— PROBLEM TO SOLVE —
Among the entries below, one line contains "A refreshing, water-based" and another contains "smooth finish". Transcribe those two lines and every line between them, exactly.

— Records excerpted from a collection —
--- START ---

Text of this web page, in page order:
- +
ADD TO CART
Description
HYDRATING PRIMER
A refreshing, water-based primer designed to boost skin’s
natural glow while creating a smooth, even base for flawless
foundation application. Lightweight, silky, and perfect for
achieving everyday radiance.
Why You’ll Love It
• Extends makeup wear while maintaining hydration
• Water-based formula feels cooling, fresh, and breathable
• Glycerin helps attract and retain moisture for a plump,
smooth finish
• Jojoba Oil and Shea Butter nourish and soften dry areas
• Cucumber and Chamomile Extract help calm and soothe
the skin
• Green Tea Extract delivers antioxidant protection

--- END ---
--- START ---

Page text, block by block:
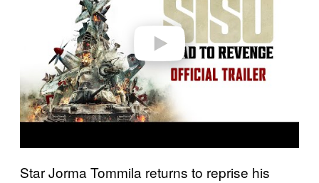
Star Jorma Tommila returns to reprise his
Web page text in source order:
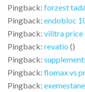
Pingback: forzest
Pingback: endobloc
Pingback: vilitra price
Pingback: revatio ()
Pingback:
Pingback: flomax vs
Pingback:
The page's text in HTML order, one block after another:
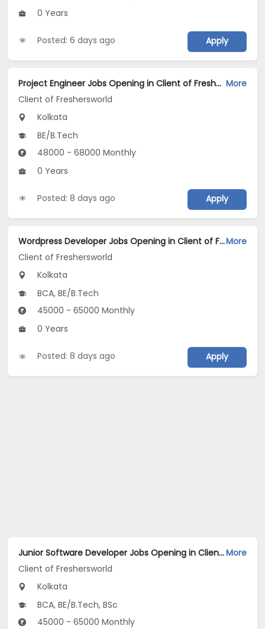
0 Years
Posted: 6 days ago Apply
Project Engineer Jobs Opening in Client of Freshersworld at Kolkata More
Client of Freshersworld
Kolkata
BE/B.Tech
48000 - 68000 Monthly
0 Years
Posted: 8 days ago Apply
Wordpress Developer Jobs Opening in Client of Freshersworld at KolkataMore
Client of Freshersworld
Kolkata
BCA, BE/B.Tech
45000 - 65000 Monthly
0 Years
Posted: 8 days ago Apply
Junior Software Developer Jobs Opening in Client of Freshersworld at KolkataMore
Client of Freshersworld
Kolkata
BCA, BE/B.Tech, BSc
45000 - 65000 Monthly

--- END ---

— WORKED SOLUTION —
A refreshing, water-based primer designed to boost skin’s
natural glow while creating a smooth, even base for flawless
foundation application. Lightweight, silky, and perfect for
achieving everyday radiance.
Why You’ll Love It
• Extends makeup wear while maintaining hydration
• Water-based formula feels cooling, fresh, and breathable
• Glycerin helps attract and retain moisture for a plump,
smooth finish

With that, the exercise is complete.